Dear Trillium readers,

In an era where precision medicine is reshaping the landscape of healthcare, the role of pathology has never been more pivotal. As the cornerstone of diagnosis and treatment, pathologists are at the forefront of integrating cutting-edge technology and deepening our understanding of disease mechanisms. This year’s edition of Trillium Pathology delves into the latest advancements in diagnostic techniques, the impact of artificial intelligence on pathology, and the current trends in research that may soon find their way into the diagnostic routine. Join us as we explore these transformative changes and their implications for the future of patient care.

We deliberately chose to name this journal Trillium Pathology as we want to deliver a complementary bouquet of both medical and technological topics in the field. On the medical side, this issue features a must-read summary on hereditary and predictive aspects of molecular pathology for prostate cancer.

Two further articles should be interesting reads for all pathologists considering “to go digital” at some point. Founders of a start-up that specializes in consulting and assisting labs in the transition to Digital Pathology disclose their approach and best practices here. The scanner overview should prove as an additional invaluable source that lists important considerations when selecting a slide scanner and compares some current models.

Working digitally also opens the door to a more seamless workflow when viewing multiple stains from serial sections. Experts from Fraunhofer MEVIS share how their award-winning slide alignment technology works and how it can best be utilized in the diagnostic or research workflow. 

Clearly, digital and computational pathology are not just a hype – they have come to stay. In a growing number of labs and practices, pathologists can today enjoy home office, remote-diagnose in between talks at a conference, ask for a second opinion from an expert in another city, remote-review frozen sections at a satellite site, or virtually merge serial sections with different IHC stains. The number of commercial and non-commercial AIs in pathology has grown exponentially. The pace might increase further as vendors speed up developments by utilizing foundation models that are pre-trained on gigantic amounts of histopathology slides. 

Experts from Helmholtz Munich have discovered that these foundation models retain irrelevant information that stem from site-specific variations in wet lab or digitization protocols. They explain what these batch effects entail and how to deal with them. 
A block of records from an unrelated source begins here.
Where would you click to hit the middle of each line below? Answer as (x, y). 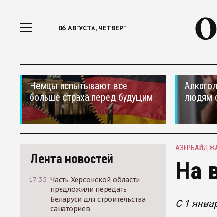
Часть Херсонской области (95, 180)
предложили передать (89, 189)
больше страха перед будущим (91, 97)
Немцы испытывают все (78, 86)
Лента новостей (72, 159)
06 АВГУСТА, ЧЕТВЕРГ (92, 28)
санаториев (70, 209)
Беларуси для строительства (98, 199)
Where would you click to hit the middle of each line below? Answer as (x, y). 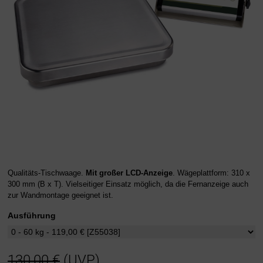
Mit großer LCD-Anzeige (129, 173)
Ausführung (32, 215)
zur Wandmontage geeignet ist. (60, 195)
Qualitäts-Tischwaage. (47, 173)
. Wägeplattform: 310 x (211, 173)
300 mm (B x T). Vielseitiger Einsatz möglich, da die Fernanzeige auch (128, 184)
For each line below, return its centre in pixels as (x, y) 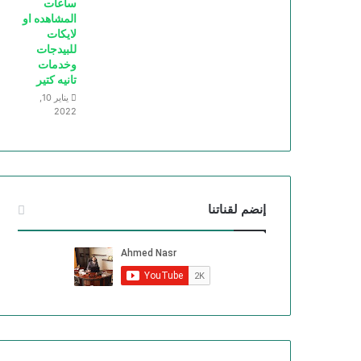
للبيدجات (56, 49)
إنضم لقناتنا (237, 209)
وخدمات (57, 64)
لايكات (62, 33)
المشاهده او (50, 18)
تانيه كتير (56, 79)
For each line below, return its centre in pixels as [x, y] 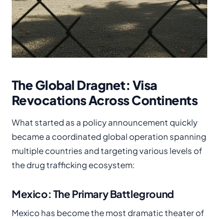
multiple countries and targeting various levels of [107, 151]
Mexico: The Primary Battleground [93, 194]
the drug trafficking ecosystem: [73, 165]
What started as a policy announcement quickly [105, 122]
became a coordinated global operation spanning [109, 137]
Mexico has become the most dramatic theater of [108, 213]
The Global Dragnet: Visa [85, 85]
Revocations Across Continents [105, 100]
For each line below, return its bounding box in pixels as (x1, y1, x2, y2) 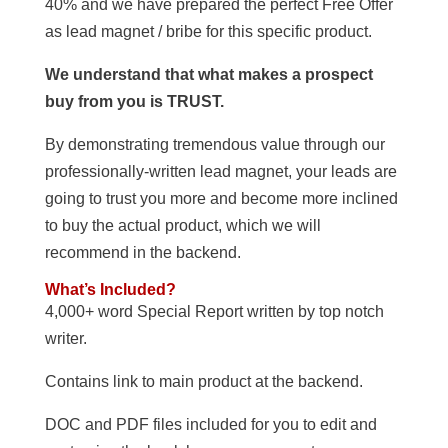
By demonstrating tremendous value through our (44, 136, 385, 154)
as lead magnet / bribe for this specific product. (44, 23, 372, 41)
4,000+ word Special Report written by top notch (44, 303, 384, 321)
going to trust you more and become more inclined (44, 190, 398, 208)
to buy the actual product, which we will (44, 217, 321, 235)
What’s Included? (44, 281, 176, 299)
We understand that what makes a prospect (44, 66, 373, 84)
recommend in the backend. (44, 244, 241, 262)
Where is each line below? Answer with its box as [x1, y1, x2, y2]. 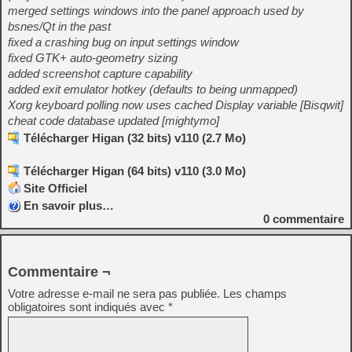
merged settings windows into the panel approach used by [8, 4, 304, 17]
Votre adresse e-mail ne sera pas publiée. [8, 287, 220, 300]
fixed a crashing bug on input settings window [8, 35, 239, 49]
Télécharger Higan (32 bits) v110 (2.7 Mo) [24, 131, 246, 145]
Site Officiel [24, 181, 87, 195]
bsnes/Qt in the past [8, 20, 111, 33]
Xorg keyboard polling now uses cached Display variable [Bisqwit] [8, 98, 343, 112]
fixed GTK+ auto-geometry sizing [8, 51, 178, 64]
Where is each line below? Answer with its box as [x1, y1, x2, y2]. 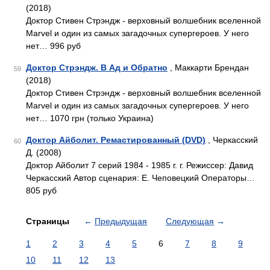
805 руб [26, 186, 57, 195]
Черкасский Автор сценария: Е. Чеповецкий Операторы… [26, 173, 255, 183]
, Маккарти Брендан [168, 63, 249, 72]
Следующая [166, 216, 214, 226]
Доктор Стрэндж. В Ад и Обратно [26, 63, 168, 72]
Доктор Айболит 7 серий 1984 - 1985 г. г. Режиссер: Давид [26, 160, 253, 170]
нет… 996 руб [26, 41, 81, 51]
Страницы [26, 216, 72, 226]
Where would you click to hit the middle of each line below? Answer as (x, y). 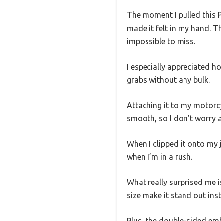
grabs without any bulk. (168, 80)
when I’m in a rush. (160, 157)
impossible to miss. (161, 41)
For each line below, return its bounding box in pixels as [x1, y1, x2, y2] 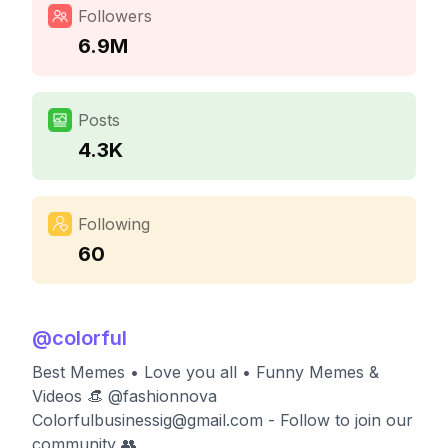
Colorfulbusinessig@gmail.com [32, 410, 263, 430]
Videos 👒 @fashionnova [32, 386, 217, 406]
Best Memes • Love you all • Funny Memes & [32, 362, 379, 382]
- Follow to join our [263, 410, 413, 430]
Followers [78, 6, 152, 26]
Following [78, 214, 150, 234]
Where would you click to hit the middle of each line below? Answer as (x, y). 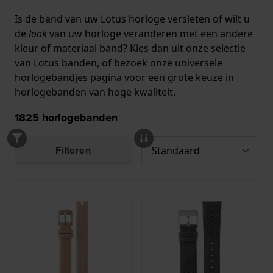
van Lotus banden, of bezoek (82, 63)
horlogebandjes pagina (68, 78)
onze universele (186, 63)
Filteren (73, 151)
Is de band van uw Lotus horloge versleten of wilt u (132, 19)
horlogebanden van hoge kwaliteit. (95, 92)
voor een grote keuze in (178, 78)
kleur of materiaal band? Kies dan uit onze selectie (130, 48)
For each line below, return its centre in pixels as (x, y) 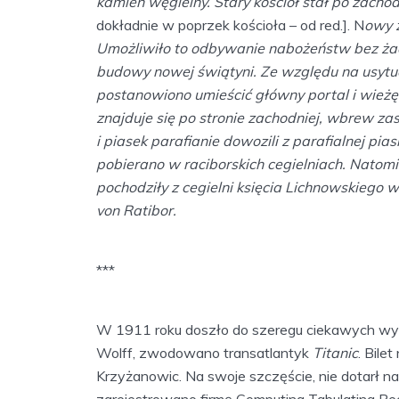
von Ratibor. (136, 211)
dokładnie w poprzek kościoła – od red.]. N (230, 25)
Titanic (335, 352)
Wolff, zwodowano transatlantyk (204, 352)
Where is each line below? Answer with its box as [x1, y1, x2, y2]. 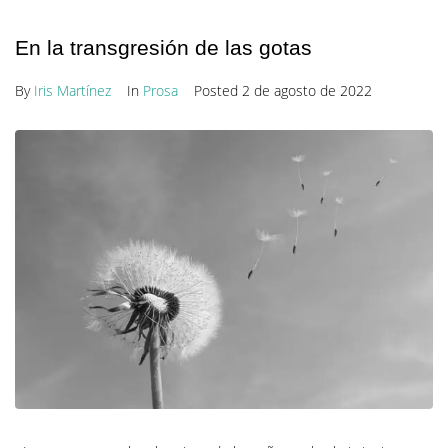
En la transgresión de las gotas [15, 36, 312, 60]
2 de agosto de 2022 [242, 81, 372, 101]
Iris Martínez [34, 81, 111, 101]
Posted [194, 81, 242, 101]
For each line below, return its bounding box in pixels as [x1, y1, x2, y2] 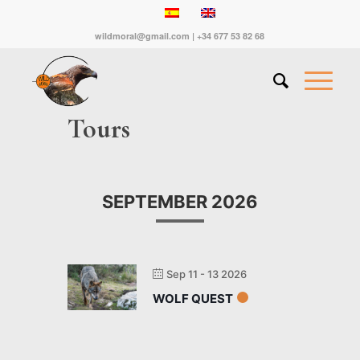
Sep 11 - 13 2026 [166, 268, 247, 280]
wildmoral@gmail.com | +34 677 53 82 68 [95, 30, 265, 42]
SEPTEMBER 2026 [102, 191, 258, 212]
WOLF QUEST [153, 291, 233, 306]
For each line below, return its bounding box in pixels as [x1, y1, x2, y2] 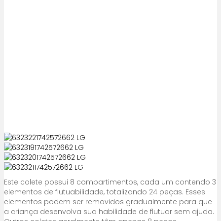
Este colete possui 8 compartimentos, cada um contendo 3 [4, 177, 216, 187]
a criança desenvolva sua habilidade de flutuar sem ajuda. [4, 207, 214, 217]
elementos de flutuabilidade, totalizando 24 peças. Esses [4, 187, 205, 197]
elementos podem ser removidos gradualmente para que [4, 197, 212, 207]
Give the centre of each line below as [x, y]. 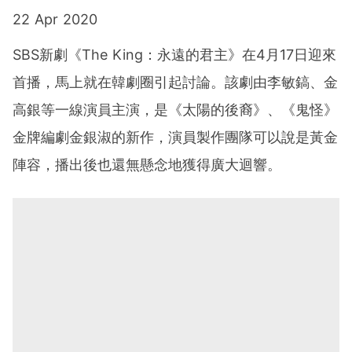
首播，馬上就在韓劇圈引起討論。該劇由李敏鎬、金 [175, 82]
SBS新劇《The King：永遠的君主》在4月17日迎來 [174, 55]
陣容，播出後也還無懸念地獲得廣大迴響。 [147, 165]
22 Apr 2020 [55, 20]
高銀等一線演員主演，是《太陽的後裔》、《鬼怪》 [175, 110]
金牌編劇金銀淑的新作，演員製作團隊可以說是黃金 [175, 137]

Finally, researchers from the Max Delbrück Center in Berlin and Fraunhofer IIS in Erlangen explain the potential of spatial proteomics, a method that was recently named the Nature Method of the Year 2024. While today it helps life science researchers reverse-engineer complicated biological processes, in the near future this technology might find its way into the clinical routine, e.g. to better predict if a patient will benefit from a particular therapy or to squeeze as much information as possible from a small and hard-to-obtain biopsy to select potential targeted therapies such as antibody drug conjugates. 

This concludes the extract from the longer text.